• [Problem to work on]
The expected result is an exact restatement of the data, free of pictures.

═════ Extracted material

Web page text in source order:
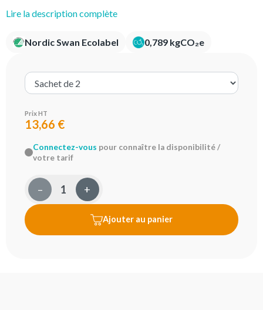
Lire la description complète
Nordic Swan Ecolabel 0,789 kgCO₂e
Prix HT
13,66 €
Connectez-vous pour connaître la disponibilité /
votre tarif
– +
Ajouter au panier
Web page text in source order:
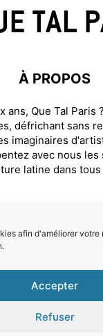
À PROPOS
ans, Que Tal Paris
défrichant sans
imaginaires
avec nous
latine dans tous
Facebook
© Que Tal Paris ? 2026
afin d'améliorer
Accepter
Refuser
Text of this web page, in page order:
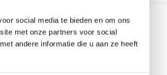
social media te bieden en om ons
met onze partners voor social
andere informatie die u aan ze heeft
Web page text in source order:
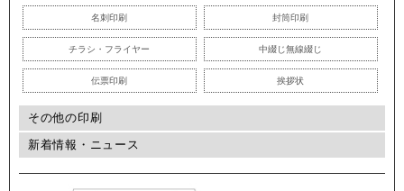
名刺印刷 封筒印刷
チラシ・フライヤー 中綴じ無線綴じ
伝票印刷 挨拶状
その他の印刷
新着情報・ニュース
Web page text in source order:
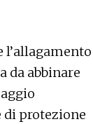
l’allagamento
da abbinare
di protezione
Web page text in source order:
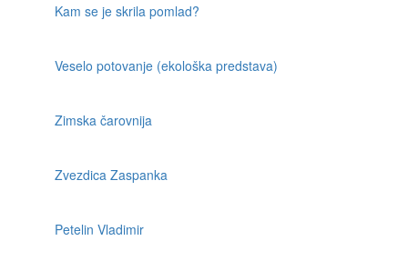
Kam se je skrila pomlad?
Veselo potovanje (ekološka predstava)
Zimska čarovnija
Zvezdica Zaspanka
Petelin Vladimir
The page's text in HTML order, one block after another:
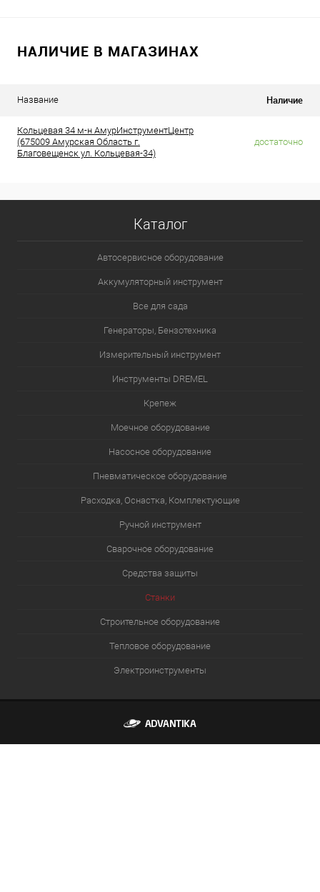
НАЛИЧИЕ В МАГАЗИНАХ
Название Наличие
Кольцевая 34 м-н АмурИнструментЦентр
(675009 Амурская Область г.
Благовещенск ул. Кольцевая-34)
достаточно
Каталог
Автосервисное оборудование
Аккумуляторный инструмент
Все для сада
Генераторы, Бензотехника
Измерительный инструмент
Инструменты DREMEL
Крепеж
Моечное оборудование
Насосное оборудование
Пневматическое оборудование
Расходка, Оснастка, Комплектующие
Ручной инструмент
Сварочное оборудование
Средства защиты
Станки
Строительное оборудование
Тепловое оборудование
Электроинструменты
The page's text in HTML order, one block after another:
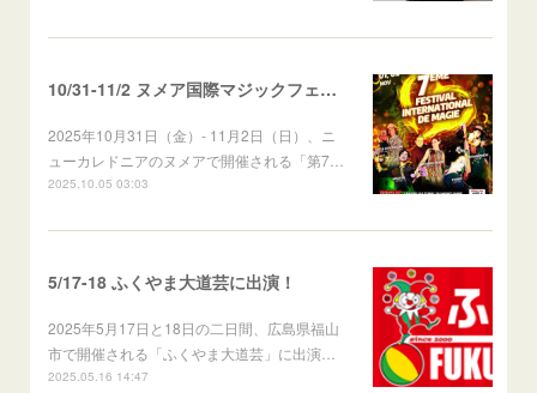
10/31-11/2 ヌメア国際マジックフェスに出演！
2025年10月31日（金）- 11月2日（日）、ニ
ューカレドニアのヌメアで開催される「第7…
2025.10.05 03:03
5/17-18 ふくやま大道芸に出演！
2025年5月17日と18日の二日間、広島県福山
市で開催される「ふくやま大道芸」に出演…
2025.05.16 14:47

══════════

• [Task response]
Web page text in source order:
Lire la description complète
Nordic Swan Ecolabel 0,789 kgCO₂e
Prix HT
13,66 €
Connectez-vous pour connaître la disponibilité /
votre tarif
– +
Ajouter au panier
Web page text in source order:
À PROPOS
ans, Que Tal Paris
défrichant sans
imaginaires
avec nous
latine dans tous
Facebook
© Que Tal Paris ? 2026
afin d'améliorer
Accepter
Refuser
Text of this web page, in page order:
social media te bieden en om ons
met onze partners voor social
andere informatie die u aan ze heeft
Web page text in source order:
名刺印刷 封筒印刷
チラシ・フライヤー 中綴じ無線綴じ
伝票印刷 挨拶状
その他の印刷
新着情報・ニュース
Web page text in source order:
l’allagamento
da abbinare
di protezione
Web page text in source order:
Kam se je skrila pomlad?
Veselo potovanje (ekološka predstava)
Zimska čarovnija
Zvezdica Zaspanka
Petelin Vladimir
The page's text in HTML order, one block after another:
НАЛИЧИЕ В МАГАЗИНАХ
Название Наличие
Кольцевая 34 м-н АмурИнструментЦентр
(675009 Амурская Область г.
Благовещенск ул. Кольцевая-34)
достаточно
Каталог
Автосервисное оборудование
Аккумуляторный инструмент
Все для сада
Генераторы, Бензотехника
Измерительный инструмент
Инструменты DREMEL
Крепеж
Моечное оборудование
Насосное оборудование
Пневматическое оборудование
Расходка, Оснастка, Комплектующие
Ручной инструмент
Сварочное оборудование
Средства защиты
Станки
Строительное оборудование
Тепловое оборудование
Электроинструменты
The page's text in HTML order, one block after another:
10/31-11/2 ヌメア国際マジックフェスに出演！
2025年10月31日（金）- 11月2日（日）、ニ
ューカレドニアのヌメアで開催される「第7…
2025.10.05 03:03
5/17-18 ふくやま大道芸に出演！
2025年5月17日と18日の二日間、広島県福山
市で開催される「ふくやま大道芸」に出演…
2025.05.16 14:47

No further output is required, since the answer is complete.